*** The data ***

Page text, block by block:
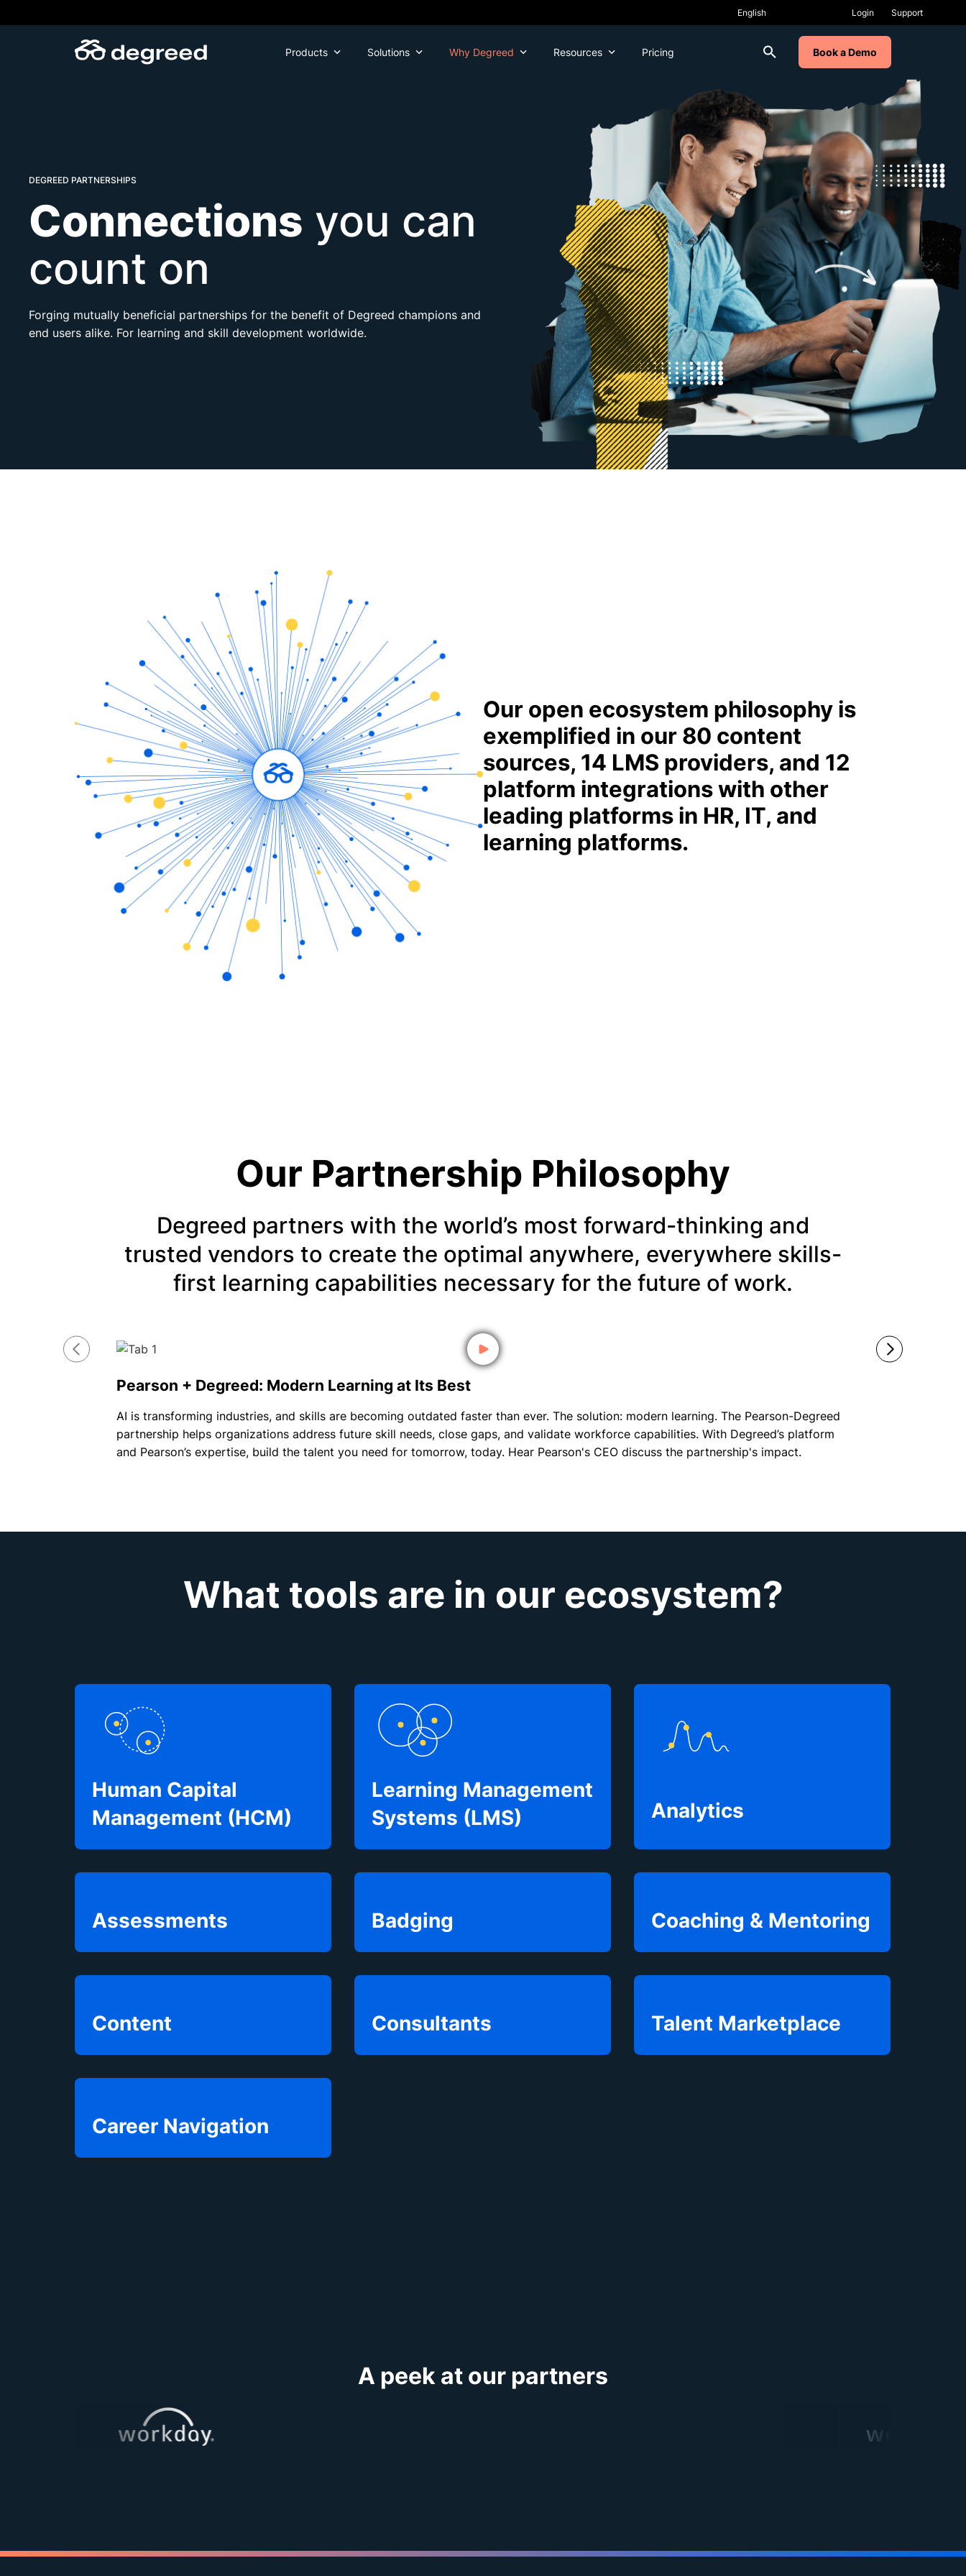
to
Login Support
Products Solutions Why Degreed Resources Pricing Book a Demo
DEGREED PARTNERSHIPS
Connections you can
count on
Forging mutually beneficial partnerships for the benefit of Degreed champions and
end users alike. For learning and skill development worldwide.
Our open ecosystem philosophy is
exemplified in our 80 content
sources, 14 LMS providers, and 12
platform integrations with other
leading platforms in HR, IT, and
learning platforms.
Our Partnership Philosophy
Degreed partners with the world’s most forward-thinking and
trusted vendors to create the optimal anywhere, everywhere skills-
first learning capabilities necessary for the future of work.
Pearson + Degreed: Modern Learning at Its Best
AI is transforming industries, and skills are becoming outdated faster than ever. The solution: modern learning. The Pearson-Degreed
partnership helps organizations address future skill needs, close gaps, and validate workforce capabilities. With Degreed’s platform
and Pearson’s expertise, build the talent you need for tomorrow, today. Hear Pearson's CEO discuss the partnership's impact.
What tools are in our ecosystem?
Human Capital
Management (HCM)
Learning Management
Systems (LMS)
Analytics
Assessments Badging Coaching & Mentoring
Content Consultants Talent Marketplace
Career Navigation
A peek at our partners

*** End of The data ***

■ Task statement
I need exact copies of the lines from the one holding "Degreed partners with" through the end of the records above, and nothing beyond them.

■ Your solution
Degreed partners with the world’s most forward-thinking and
trusted vendors to create the optimal anywhere, everywhere skills-
first learning capabilities necessary for the future of work.
Pearson + Degreed: Modern Learning at Its Best
AI is transforming industries, and skills are becoming outdated faster than ever. The solution: modern learning. The Pearson-Degreed
partnership helps organizations address future skill needs, close gaps, and validate workforce capabilities. With Degreed’s platform
and Pearson’s expertise, build the talent you need for tomorrow, today. Hear Pearson's CEO discuss the partnership's impact.
What tools are in our ecosystem?
Human Capital
Management (HCM)
Learning Management
Systems (LMS)
Analytics
Assessments Badging Coaching & Mentoring
Content Consultants Talent Marketplace
Career Navigation
A peek at our partners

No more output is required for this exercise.